■ Work to complete ■
In the records below, repeat exactly the lines between the line holding "Union, it must" and the line holding "It is possible", inclusive, and drop the pictures.

** Data records follows **

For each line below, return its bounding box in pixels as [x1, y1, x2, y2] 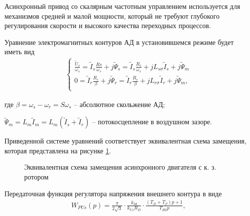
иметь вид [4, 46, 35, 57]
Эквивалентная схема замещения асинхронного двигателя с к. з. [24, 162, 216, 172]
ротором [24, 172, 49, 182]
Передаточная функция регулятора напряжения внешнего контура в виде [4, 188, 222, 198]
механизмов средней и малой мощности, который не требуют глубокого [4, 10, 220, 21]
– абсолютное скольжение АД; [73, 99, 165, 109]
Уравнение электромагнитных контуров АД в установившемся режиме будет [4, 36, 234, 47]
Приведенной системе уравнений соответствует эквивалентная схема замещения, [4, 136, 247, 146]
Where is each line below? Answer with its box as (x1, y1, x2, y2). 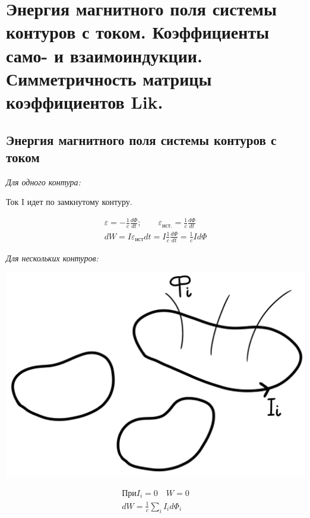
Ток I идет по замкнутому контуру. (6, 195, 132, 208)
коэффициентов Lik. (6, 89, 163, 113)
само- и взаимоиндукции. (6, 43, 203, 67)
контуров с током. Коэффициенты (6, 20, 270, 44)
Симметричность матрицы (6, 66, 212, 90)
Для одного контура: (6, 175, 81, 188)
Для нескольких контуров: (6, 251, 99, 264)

** End of Data records **
** Data records follows **

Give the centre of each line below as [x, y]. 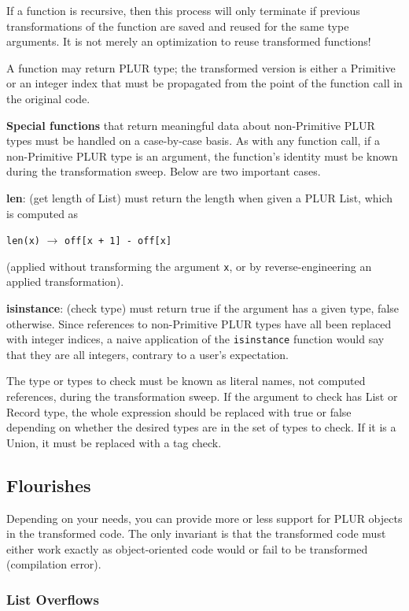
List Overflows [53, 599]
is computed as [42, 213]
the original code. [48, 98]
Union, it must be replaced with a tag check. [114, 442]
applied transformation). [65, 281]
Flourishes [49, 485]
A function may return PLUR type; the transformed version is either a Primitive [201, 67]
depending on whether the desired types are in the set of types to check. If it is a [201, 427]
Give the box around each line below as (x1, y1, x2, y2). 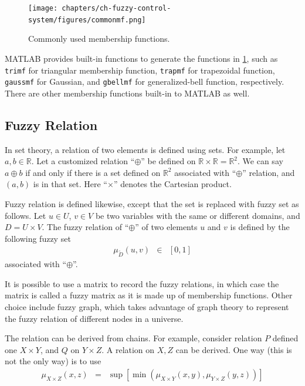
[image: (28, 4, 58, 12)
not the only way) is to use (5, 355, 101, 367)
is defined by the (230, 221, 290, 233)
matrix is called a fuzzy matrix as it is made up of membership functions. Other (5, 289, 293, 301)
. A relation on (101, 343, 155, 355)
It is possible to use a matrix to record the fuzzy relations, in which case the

** End of Data records **

■ Answer for this exercise ■
Union, it must be replaced with a tag check. [114, 442]
applied transformation). [65, 281]
Flourishes [49, 485]
A function may return PLUR type; the transformed version is either a Primitive [201, 67]
depending on whether the desired types are in the set of types to check. If it is a [201, 427]
Give the box around each line below as (x1, y1, x2, y2). 
[image: (28, 4, 58, 12)
not the only way) is to use (5, 355, 101, 367)
is defined by the (230, 221, 290, 233)
matrix is called a fuzzy matrix as it is made up of membership functions. Other (5, 289, 293, 301)
. A relation on (101, 343, 155, 355)
It is possible to use a matrix to record the fuzzy relations, in which case the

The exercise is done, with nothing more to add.